Write those 3 statements using Cartesian coordinates (the distance bw the centres of two circles which touch tangentially is equal to the sum or difference of their radii, depending on how they make contact)

Do some simplifications and you'll get a long-ass relation bw r(n) and r(n-1). Using that and the fact that r(1) is 4/9, let Mathematica do the rest.
>inb4 matlab
No

>>7230795
I used Möbius transformation on the complex plane

Anyway, the historical problem I was referring here >>7229968 was in fact Descartes' fourth circles problem (Descartes was the one who solved it), which you solved as a part of your solution.

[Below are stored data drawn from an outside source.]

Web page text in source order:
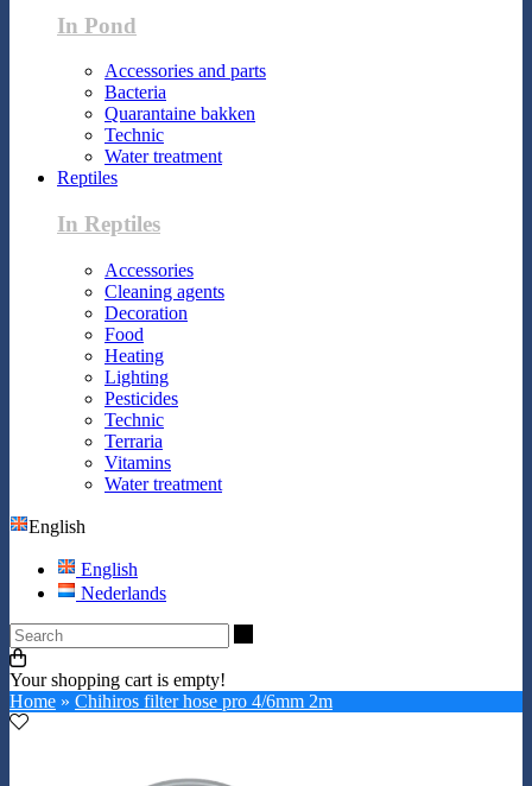
In Pond
Accessories and parts
Bacteria
Quarantaine bakken
Technic
Water treatment
Reptiles
In Reptiles
Accessories
Cleaning agents
Decoration
Food
Heating
Lighting
Pesticides
Technic
Terraria
Vitamins
Water treatment
English
English
Nederlands
Your shopping cart is empty!
Home » Chihiros filter hose pro 4/6mm 2m
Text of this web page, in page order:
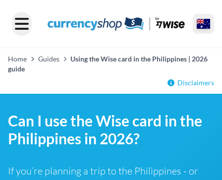
Home Guides
Using the Wise card in the Philippines | 2026
guide
Disclaimers
Can I use the Wise card in the
Philippines in 2026?
If you’re planning a trip to the Philippines - or
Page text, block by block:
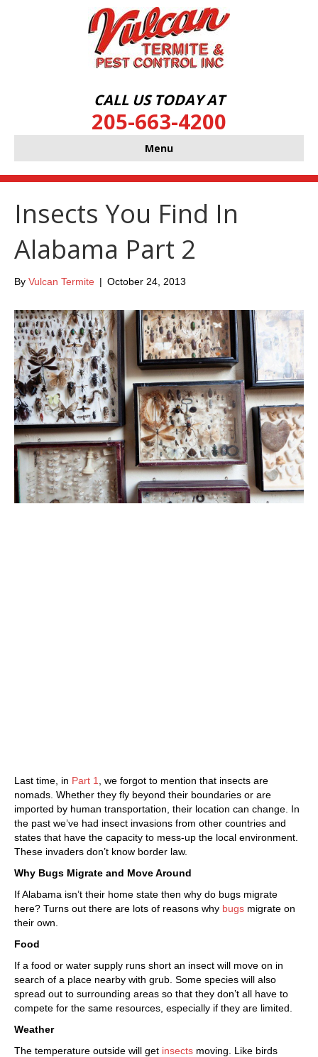
CALL US TODAY AT
205-663-4200
Menu
Insects You Find In
Alabama Part 2
By Vulcan Termite | October 24, 2013
Last time, in Part 1
, we forgot to mention that insects are
nomads. Whether they fly beyond their boundaries or are
imported by human transportation, their location can change. In
the past we’ve had insect invasions from other countries and
states that have the capacity to mess-up the local environment.
These invaders don’t know border law.
Why Bugs Migrate and Move Around
If Alabama isn’t their home state then why do bugs migrate
here? Turns out there are lots of reasons why bugs migrate on
their own.
Food
If a food or water supply runs short an insect will move on in
search of a place nearby with grub. Some species will also
spread out to surrounding areas so that they don’t all have to
compete for the same resources, especially if they are limited.
Weather
The temperature outside will get insects moving. Like birds
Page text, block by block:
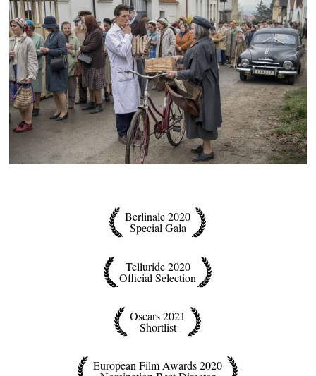
Berlinale 2020
Special Gala
Telluride 2020
Official Selection
Oscars 2021
Shortlist
European Film Awards 2020
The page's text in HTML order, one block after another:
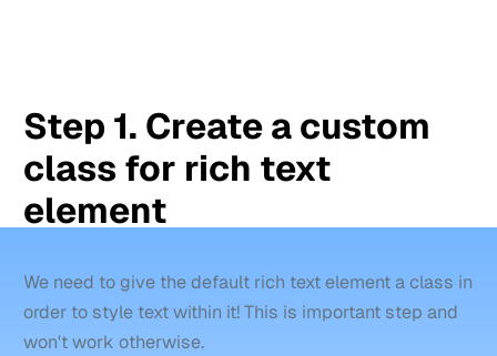
Step 1. Create a custom
class for rich text
element
We need to give the default rich text element a class in
order to style text within it! This is important step and
won't work otherwise.
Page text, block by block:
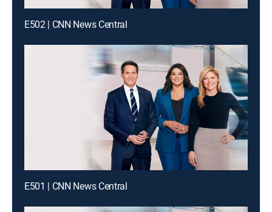
E502 | CNN News Central
E501 | CNN News Central
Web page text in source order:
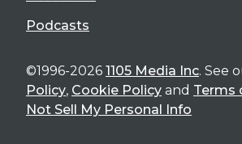
Podcasts
©1996-2026 1105 Media Inc. See
Policy, Cookie Policy and Terms
Not Sell My Personal Info
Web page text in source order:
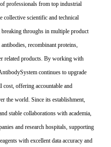
professionals from top industrial
collective scientific and technical
throughs in multiple product
recombinant proteins,
related products. By working with
continues to upgrade
cost, offering accountable and
the world. Since its establishment,
stable collaborations with academia,
and research hospitals, supporting
with excellent data accuracy and
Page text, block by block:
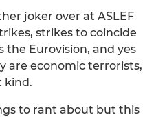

Solution in general for a semicircle of radius R and triangle having gradient m, then radius of small circle is

r = R (m-1)/(1+sqrt(1+m^2))

For special case of R=1 and for an equilateral triangle m=sqrt(3) then r=(sqrt(3)-1)/3

>>7230855
But the poin of the problem is that the triangle is tangent to the bottom circle, the one with radius 1/2

It's up to you to find the gradient.

(which is 4/3)

>>7230859
yes I see. You are correct. Thank you for pointing this out. Insisting that the discriminant of the quadratic equation is zero for common roots(tangent point) leads naturally to a gradient m=4/3

Thanks ^__^

>>7230681
Overrated now that you said that.

>>7230906
A-are you solving that with analytic geometry?

final answer is 1/8.
-second degree equation stuff to get the height of the triangle (4/3)
-homothetic figures to get small circle radius to middle circle radius ratio

>>7227879
semicircle has a radius of 1 , the bigger circle has a radius of 0.5. To get the diameter of the smaller circle you would have to subtract the diameter of the bigger circle from the height of the equilateral triangle, so ((rad3)/2) ×2)-(1))/2 is the radius of the small circle

>>7232159
Can someone confirm this?

>>7232179
Yeah I can confirm it's wrong. The diameter of the small circle is NOT equivalent to the height of the triangle minus the diameter of the large circle, and there is no equilateral triangle.

See >>7228148

>>7232190
shit, wasn't an equilateral traingle after all.

>>7227879
Circumference of small circle = r of big circle ???

>>7232298
No???

>>7227879
Math is dumb.

>>7232338
1/16th* typos are dumb

>>7229828
How the fuck can a finite area contain infinite area you imbecile

>>7232668
Why is /sci/ so aggressive to those who don't know their maths?